*** Opening of Extracted material ***
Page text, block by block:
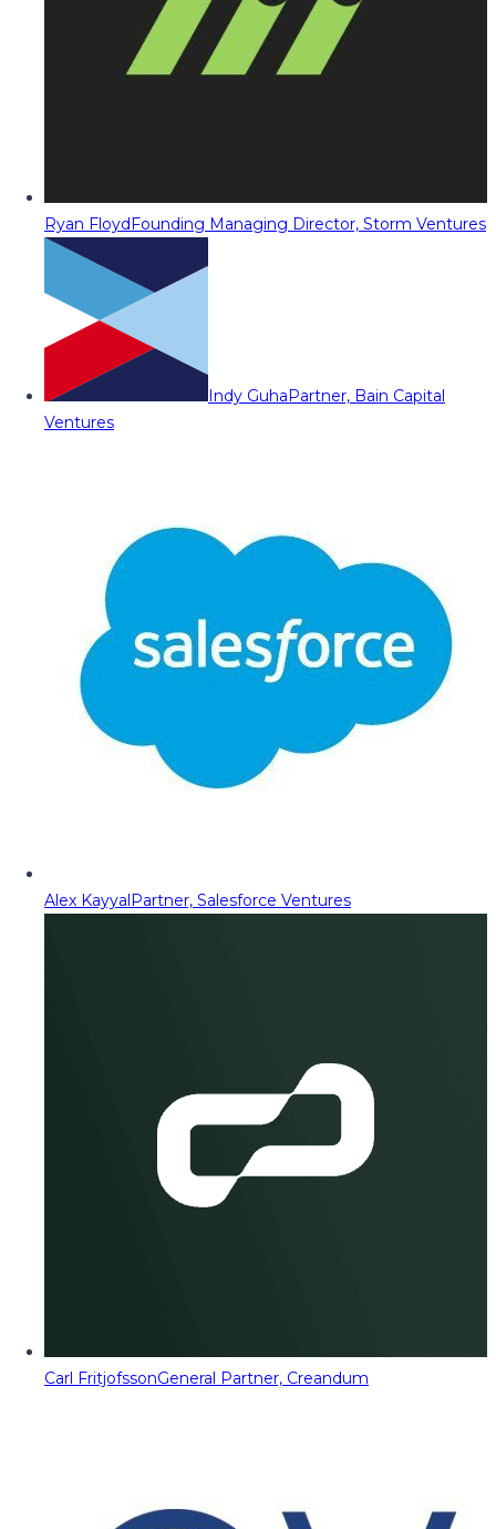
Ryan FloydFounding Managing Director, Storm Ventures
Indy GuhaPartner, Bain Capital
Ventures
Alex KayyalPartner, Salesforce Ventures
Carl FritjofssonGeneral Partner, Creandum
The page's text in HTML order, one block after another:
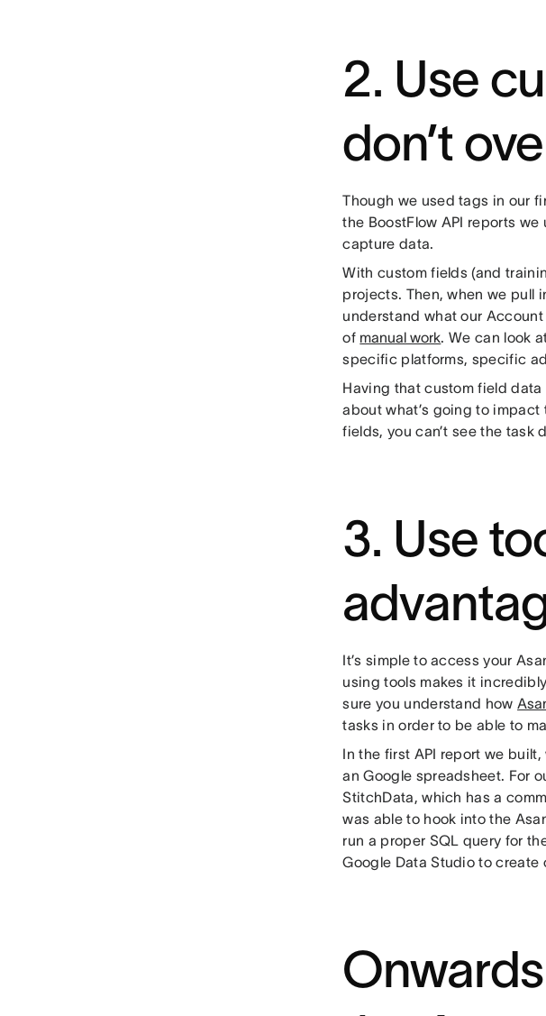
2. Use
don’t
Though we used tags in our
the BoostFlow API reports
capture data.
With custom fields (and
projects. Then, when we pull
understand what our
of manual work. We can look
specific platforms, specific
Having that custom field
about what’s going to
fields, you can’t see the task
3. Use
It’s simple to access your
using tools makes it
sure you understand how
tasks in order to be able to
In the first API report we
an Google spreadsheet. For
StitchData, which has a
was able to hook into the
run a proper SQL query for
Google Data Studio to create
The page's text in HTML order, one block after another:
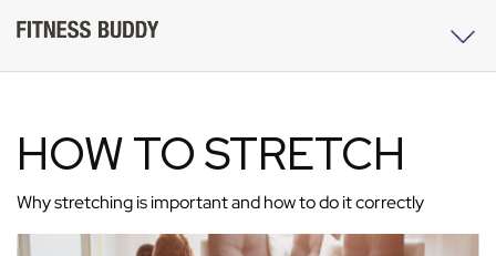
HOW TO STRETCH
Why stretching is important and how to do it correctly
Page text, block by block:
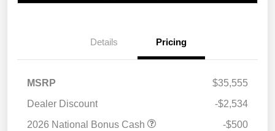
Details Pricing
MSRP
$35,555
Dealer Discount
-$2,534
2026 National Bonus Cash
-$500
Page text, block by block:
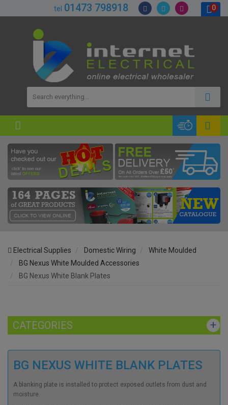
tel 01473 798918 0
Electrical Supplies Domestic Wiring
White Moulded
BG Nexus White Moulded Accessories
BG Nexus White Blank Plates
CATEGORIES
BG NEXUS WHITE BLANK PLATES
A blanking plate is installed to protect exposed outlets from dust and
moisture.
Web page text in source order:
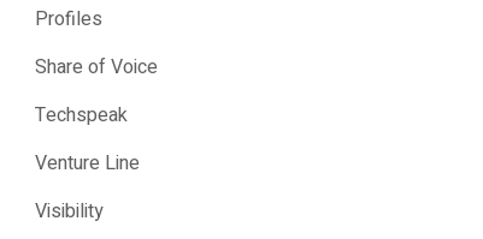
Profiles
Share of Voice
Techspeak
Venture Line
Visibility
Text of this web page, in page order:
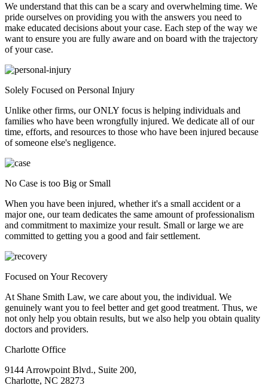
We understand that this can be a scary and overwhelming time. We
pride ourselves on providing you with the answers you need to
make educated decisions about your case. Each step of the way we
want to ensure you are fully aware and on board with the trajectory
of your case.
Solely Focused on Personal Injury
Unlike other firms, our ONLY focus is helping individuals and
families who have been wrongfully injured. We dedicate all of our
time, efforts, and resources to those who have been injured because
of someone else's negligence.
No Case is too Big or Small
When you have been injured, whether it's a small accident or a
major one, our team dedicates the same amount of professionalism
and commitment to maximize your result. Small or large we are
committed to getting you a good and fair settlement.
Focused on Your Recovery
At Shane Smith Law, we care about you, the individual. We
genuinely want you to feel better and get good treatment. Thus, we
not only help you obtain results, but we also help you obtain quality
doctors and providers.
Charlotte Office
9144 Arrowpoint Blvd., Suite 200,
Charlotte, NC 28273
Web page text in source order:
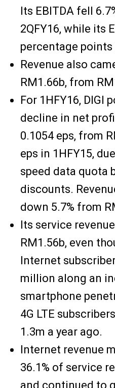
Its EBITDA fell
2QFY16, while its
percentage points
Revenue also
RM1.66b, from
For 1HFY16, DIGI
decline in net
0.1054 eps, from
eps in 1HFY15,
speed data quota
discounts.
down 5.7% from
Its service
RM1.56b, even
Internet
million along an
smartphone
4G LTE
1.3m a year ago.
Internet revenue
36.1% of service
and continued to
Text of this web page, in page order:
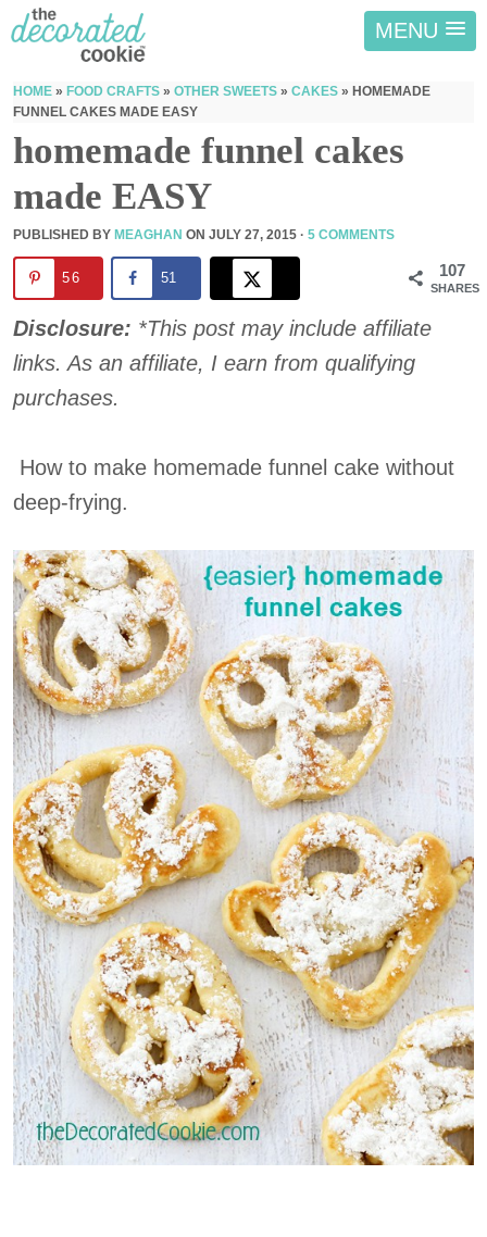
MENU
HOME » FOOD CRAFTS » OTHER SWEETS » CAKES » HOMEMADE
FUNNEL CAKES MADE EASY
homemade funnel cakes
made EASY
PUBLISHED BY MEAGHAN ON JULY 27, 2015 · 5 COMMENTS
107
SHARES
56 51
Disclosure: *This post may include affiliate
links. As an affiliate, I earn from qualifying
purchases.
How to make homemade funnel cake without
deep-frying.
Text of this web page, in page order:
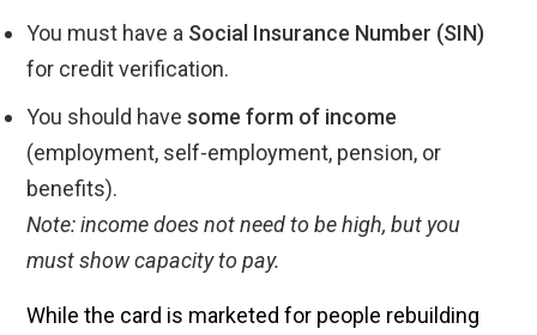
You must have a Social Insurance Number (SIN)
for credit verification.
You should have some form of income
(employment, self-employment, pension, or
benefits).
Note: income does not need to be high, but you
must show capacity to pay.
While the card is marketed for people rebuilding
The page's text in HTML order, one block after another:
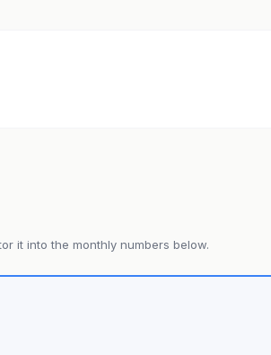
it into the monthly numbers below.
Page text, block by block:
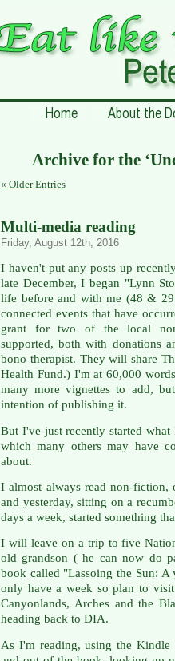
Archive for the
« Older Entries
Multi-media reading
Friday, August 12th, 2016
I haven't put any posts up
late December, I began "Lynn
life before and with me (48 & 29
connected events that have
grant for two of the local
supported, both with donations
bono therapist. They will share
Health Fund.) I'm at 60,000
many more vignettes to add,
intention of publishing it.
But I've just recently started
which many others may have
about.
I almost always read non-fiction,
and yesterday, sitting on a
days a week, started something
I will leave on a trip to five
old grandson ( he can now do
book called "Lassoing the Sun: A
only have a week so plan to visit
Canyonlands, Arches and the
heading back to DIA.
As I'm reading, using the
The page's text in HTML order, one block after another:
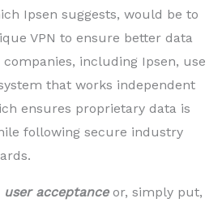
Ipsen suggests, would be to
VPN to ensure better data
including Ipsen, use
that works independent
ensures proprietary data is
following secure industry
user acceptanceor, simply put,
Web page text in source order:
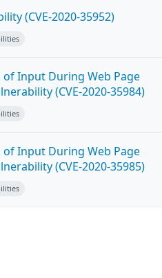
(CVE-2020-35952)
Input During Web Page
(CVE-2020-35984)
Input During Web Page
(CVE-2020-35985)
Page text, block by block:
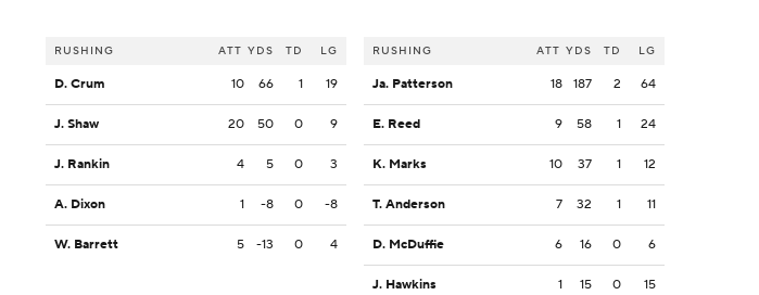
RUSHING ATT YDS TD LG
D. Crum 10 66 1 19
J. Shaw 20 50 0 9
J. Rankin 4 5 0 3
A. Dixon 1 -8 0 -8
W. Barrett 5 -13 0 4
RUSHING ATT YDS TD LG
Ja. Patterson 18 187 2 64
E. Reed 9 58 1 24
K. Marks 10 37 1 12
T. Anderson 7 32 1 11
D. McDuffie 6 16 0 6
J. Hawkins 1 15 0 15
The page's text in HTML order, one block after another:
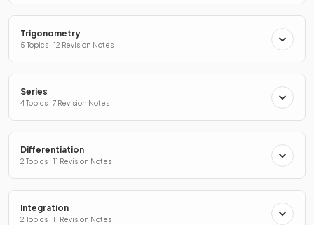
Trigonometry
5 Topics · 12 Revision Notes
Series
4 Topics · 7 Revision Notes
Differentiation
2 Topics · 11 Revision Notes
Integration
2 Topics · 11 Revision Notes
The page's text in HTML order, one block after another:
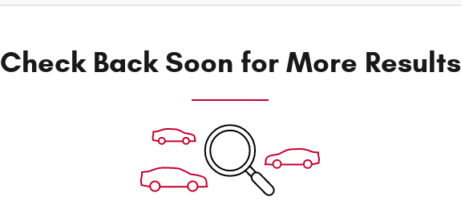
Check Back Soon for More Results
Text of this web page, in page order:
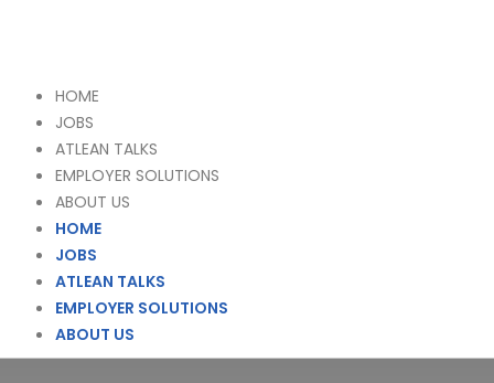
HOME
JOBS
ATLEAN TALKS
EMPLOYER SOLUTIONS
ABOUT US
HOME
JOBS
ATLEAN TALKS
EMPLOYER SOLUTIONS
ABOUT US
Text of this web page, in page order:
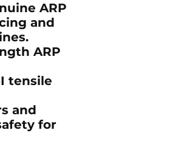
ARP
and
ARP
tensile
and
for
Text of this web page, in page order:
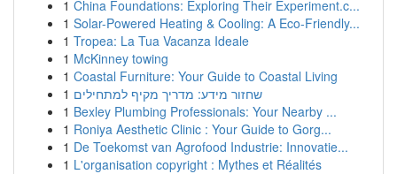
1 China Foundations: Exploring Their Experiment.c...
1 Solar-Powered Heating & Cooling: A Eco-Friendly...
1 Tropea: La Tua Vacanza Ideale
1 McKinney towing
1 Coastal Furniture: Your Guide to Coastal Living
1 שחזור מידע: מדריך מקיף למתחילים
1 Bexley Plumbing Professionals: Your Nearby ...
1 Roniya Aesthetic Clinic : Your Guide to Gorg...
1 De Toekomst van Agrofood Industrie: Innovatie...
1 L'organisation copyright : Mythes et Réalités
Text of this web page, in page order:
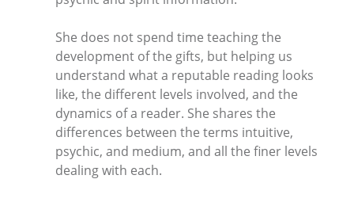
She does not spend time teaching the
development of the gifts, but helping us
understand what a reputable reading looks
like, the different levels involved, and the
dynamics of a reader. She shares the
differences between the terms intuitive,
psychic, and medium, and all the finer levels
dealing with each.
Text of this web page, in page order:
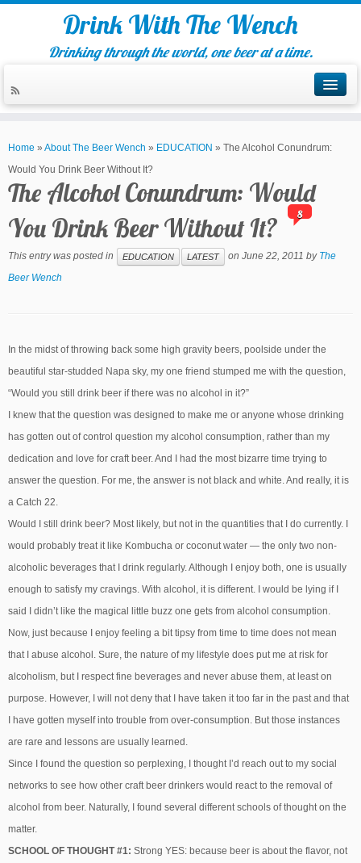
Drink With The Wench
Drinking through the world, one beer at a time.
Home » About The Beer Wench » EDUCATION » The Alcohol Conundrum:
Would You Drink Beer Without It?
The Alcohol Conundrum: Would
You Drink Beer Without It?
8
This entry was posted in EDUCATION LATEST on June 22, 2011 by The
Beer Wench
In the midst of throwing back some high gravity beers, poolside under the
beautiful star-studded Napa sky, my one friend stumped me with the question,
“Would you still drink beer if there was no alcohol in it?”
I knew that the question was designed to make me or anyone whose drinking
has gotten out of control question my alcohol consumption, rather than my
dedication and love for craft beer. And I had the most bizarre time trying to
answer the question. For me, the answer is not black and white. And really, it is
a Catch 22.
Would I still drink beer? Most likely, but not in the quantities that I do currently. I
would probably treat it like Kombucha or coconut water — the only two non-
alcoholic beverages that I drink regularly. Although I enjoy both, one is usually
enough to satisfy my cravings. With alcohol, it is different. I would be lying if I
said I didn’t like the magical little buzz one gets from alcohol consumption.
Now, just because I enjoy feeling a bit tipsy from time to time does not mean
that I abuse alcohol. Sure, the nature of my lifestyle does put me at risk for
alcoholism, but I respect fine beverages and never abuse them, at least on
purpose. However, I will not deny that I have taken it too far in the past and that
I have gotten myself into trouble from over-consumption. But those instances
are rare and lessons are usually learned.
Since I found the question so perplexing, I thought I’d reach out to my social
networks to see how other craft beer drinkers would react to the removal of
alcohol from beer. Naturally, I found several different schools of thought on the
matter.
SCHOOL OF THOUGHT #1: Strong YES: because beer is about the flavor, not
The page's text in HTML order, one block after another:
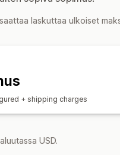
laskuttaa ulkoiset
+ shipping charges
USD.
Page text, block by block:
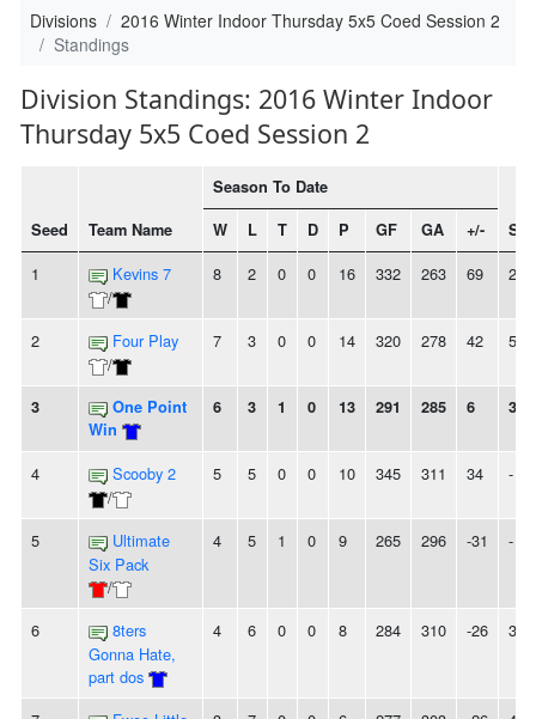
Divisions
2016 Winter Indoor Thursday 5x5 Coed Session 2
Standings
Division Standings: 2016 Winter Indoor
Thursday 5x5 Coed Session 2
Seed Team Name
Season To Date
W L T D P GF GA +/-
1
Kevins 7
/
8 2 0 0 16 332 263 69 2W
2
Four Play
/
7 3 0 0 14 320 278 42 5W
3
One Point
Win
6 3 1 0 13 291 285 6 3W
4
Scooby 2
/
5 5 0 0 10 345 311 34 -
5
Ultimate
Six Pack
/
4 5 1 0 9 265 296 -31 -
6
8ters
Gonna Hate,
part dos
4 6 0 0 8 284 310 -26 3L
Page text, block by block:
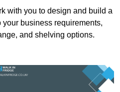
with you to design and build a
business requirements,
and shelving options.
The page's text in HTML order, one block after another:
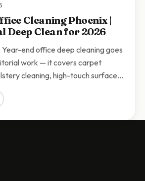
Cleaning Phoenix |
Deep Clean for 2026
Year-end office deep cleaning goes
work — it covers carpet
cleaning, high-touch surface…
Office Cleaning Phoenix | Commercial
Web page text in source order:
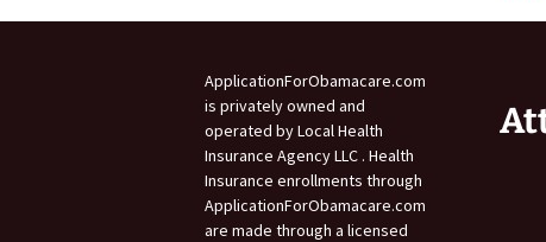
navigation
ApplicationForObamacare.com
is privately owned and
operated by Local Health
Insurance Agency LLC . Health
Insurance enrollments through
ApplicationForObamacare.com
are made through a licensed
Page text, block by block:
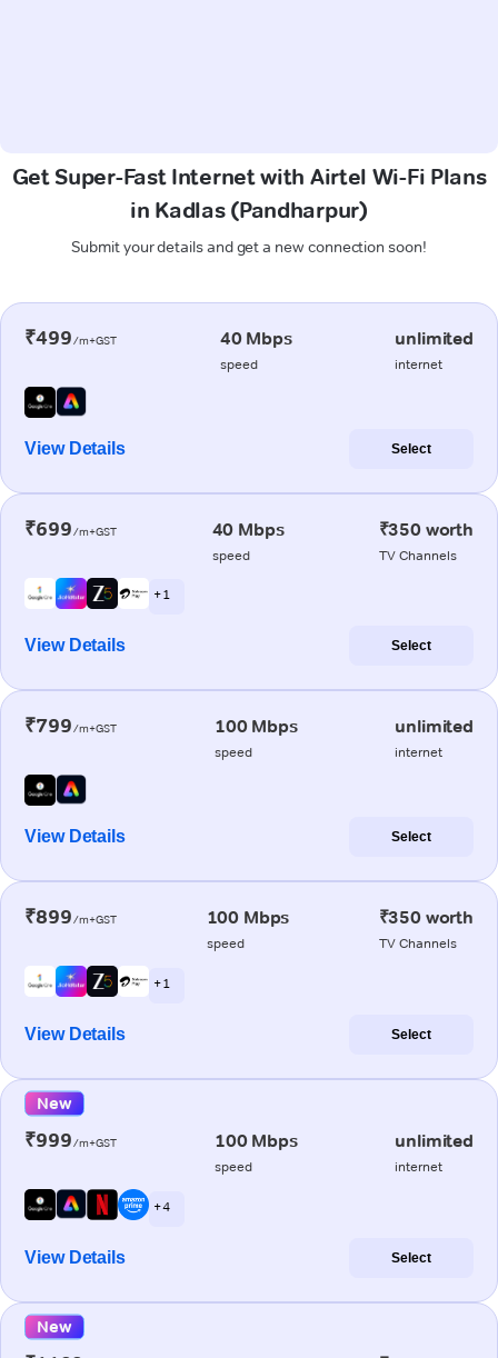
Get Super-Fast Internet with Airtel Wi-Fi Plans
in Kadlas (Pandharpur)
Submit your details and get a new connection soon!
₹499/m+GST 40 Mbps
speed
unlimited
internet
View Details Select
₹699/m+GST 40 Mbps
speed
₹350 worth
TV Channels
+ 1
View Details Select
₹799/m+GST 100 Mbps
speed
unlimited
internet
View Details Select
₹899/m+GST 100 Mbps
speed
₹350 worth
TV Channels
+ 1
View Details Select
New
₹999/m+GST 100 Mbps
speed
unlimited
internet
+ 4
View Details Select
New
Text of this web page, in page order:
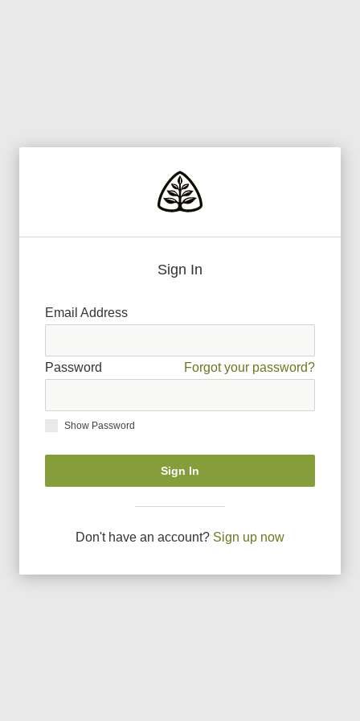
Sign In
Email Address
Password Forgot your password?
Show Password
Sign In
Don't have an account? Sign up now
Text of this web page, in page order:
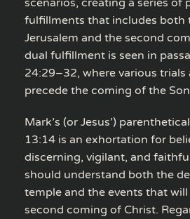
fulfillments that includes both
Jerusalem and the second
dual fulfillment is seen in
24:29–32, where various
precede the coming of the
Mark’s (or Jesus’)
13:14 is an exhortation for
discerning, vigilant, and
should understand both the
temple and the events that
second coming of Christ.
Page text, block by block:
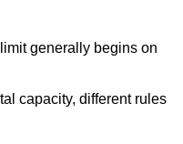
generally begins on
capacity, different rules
*** Close of Extracted material ***
### Task requirements:
Each line in the listing above that includes "fields" is to be copied.

### Answer to this exercise:
With custom fields (and
fields, you can’t see the task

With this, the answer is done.